Just like how online news sites are making newspapers disappear, and online travel sites are replacing traditional travel agencies, television could end up replaced by online video streaming. This market is dominated by Netflix (NASDAQ:NFLX), but traditionally belonged to cable companies such as Comcast (NASDAQ:CMCSA) and Time Warner Cable (UNKNOWN:TWC.DL).
The on-demand streaming Internet streaming media company has become the largest subscription streaming service provider, and consequently its stock price has increased an amazing 400% this year.
However, to justify its rich valuation, Netflix will have to continue increasing its revenue at an amazing speed for the next decade. In other words, the company will have to replicate its national success in international markets, and it will also need to capture video market share from traditional cable companies. How does Netflix plan to do this?

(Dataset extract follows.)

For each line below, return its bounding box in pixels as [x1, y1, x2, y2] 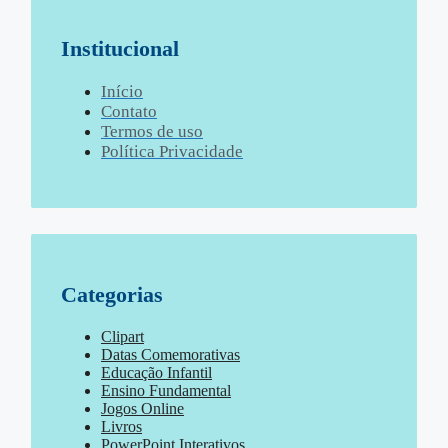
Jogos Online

The war for the video market
Netflix's main competitive advantage lies in its vast library of DVDs and TV shows. Unlike TV cable, with Netflix customers can watch previous seasons of their favorite shows any time they want. Aware of this advantage, the company is continuously increasing its number of movies and shows for every genre. For example, in the latest quarter Netflix introduced new shows from Disney Jr. and The Cartoon Network, targeting children. Furthermore, if customers cannot find the movie they are looking for they can rely on DVD mail rentals, a service also provided by Netflix.
Netflix is also trying to become a major player in content creation. Some of its original shows include crime drama Lilyhammer and political drama House of Cards. Although content creation is a new business for Netflix, some of its original shows have received very positive reception, with second seasons currently in production. Content creation will allow Netflix to differentiate its service from other online streaming competitors such as Amazon Prime and Hulu, which are also active content buyers.
Notice that according to IDC technology research, as much as 85% of people who own streaming players also subscribe to cable or satellite. That's because sometimes streaming players don't offer live sports or top channels, like ESPN, HBO or Discovery.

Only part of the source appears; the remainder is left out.